Storage 1000x lebih kecil dari B-Tree (only min/max per block range)
Build cepat
Insert ngga slow down significantly
Query speed acceptable untuk range query

Drawback: data yang ngga sequentially correlated, BRIN ngga banyak help.

GiST Index: Geometric, Range, Custom

GiST (Generalized Search Tree) framework untuk index custom. Built-in support untuk: geometric data (PostGIS), range types, full-text search alternative.

Use Case

1. Geographic Search

-- PostGIS extension
CREATE INDEX idx_location ON places USING GIST (geom);

-- Find nearest places
SELECT name FROM places 
ORDER BY geom <-> ST_MakePoint(106.8, -6.2)
LIMIT 10;

2. Range Type

CREATE TABLE bookings (
  id serial,
  room_id int,
  during tsrange  -- timestamp range
);

CREATE INDEX idx_during ON bookings USING GIST (during);

-- Find overlapping bookings
SELECT * FROM bookings 
WHERE during && '[2026-05-30 10:00, 2026-05-30 12:00]'::tsrange;

Common Pitfalls Indexing

1. Over-Indexing

Bikin index untuk setiap kolom. Result: write performance hancur, storage bloat 5-10x, query optimizer confused.

Rule: bikin index karena ada query yang butuh, bukan "for safety". Profile dengan EXPLAIN ANALYZE dulu, baru add index kalau perlu.

2. Index untuk Low-Cardinality Column

Column boolean atau enum yang cuma 2-5 unique values.

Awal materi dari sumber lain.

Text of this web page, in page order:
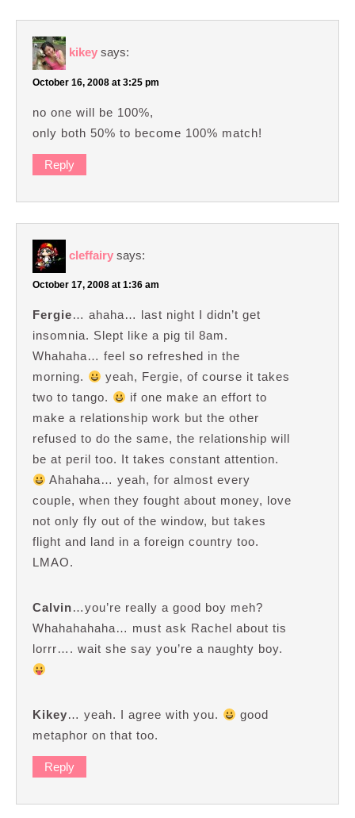
kikey says:
October 16, 2008 at 3:25 pm
no one will be 100%,
only both 50% to become 100% match!
Reply
cleffairy says:
October 17, 2008 at 1:36 am
Fergie… ahaha… last night I didn’t get
insomnia. Slept like a pig til 8am.
Whahaha… feel so refreshed in the
morning.
yeah, Fergie, of course it takes
two to tango.
if one make an effort to
make a relationship work but the other
refused to do the same, the relationship will
be at peril too. It takes constant attention.
Ahahaha… yeah, for almost every
couple, when they fought about money, love
not only fly out of the window, but takes
flight and land in a foreign country too.
LMAO.
Calvin…you’re really a good boy meh?
Whahahahaha… must ask Rachel about tis
lorrr…. wait she say you’re a naughty boy.
Kikey… yeah. I agree with you.
good
metaphor on that too.
Reply

Index B-Tree ngga banyak help, mungkin malah slow down (karena optimizer pilih sequential scan tetep).

Exception: kalau distribution skewed parah (99% value A, 1% value B), partial index untuk minority value bermanfaat:

CREATE INDEX idx_unread_messages 
  ON messages(user_id) WHERE read = false;

3. Functional Operation Tanpa Functional Index

-- Slow: ngga pakai index existing
SELECT * FROM users WHERE LOWER(email) = '[email protected]';

-- Fast: bikin functional index
CREATE INDEX idx_email_lower ON users (LOWER(email));

4. Tidak Mengikuti Rebuild Schedule

Index bisa "bloat" over time, especially after banyak DELETE/UPDATE. Performance degrade. Schedule periodic REINDEX atau pakai CREATE INDEX CONCURRENTLY untuk no-downtime rebuild.

5. Wrong Composite Order

Lihat sebelumnya. Common mistake: bikin (date, user_id) tapi sering query WHERE user_id = X. Index ngga help. Reverse order: (user_id, date).

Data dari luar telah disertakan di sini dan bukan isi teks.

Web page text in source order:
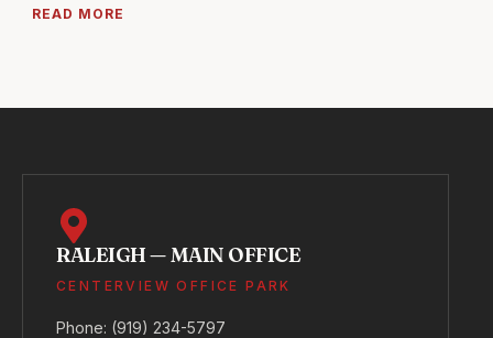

Cara Decide: Workflow Praktis

Profile dulu: EXPLAIN (ANALYZE, BUFFERS) SELECT ... identifikasi slow query.
Cek query plan: kalau ada "Seq Scan" di table besar, kemungkinan butuh index.
Identify column di WHERE / JOIN / ORDER BY clause.
Pilih type:
- Equality + range + sort di scalar column → B-Tree
- Array, JSONB, full-text search → GIN
- Time-series large data → BRIN
- Geographic, range type → GiST
- Pure equality high cardinality → Hash (sometimes)
Test impact: EXPLAIN lagi after index. Speedup-nya masuk akal? Cek juga write performance impact.
Monitor production: query performance metrics, index hit rate.

Tools yang Membantu

pg_stat_statements: extension PostgreSQL yang track slow query. Identifikasi candidate untuk indexing.
pg_stat_user_indexes: lihat index hit rate. Index dengan rate rendah = candidate untuk drop.
EXPLAIN.depesz.com: visualize query plan, easier untuk identify bottleneck.
pgBadger: log analyzer yang bisa highlight problem query patterns.

Penutup

Indexing adalah trade-off art. Speed up read, slow down write. Storage cost. Maintenance burden. Tapi untuk most app, query performance bottleneck bisa di-solve dengan right index setup.

Start simple: B-Tree di kolom yang sering di WHERE/JOIN. Composite index untuk multi-column predicate. Profile dulu, tambah index later. Avoid premature indexing.

Untuk app dengan data type kompleks (JSONB, arrays, geographic), specialized index (GIN, GiST) bisa game-changer untuk specific query. Tapi tetep, validate via profiling dulu.

Yang ngga boleh: skip belajar EXPLAIN. Reading query plan adalah skill core untuk backend dev. 30 menit invest belajar, save banyak debugging time di production.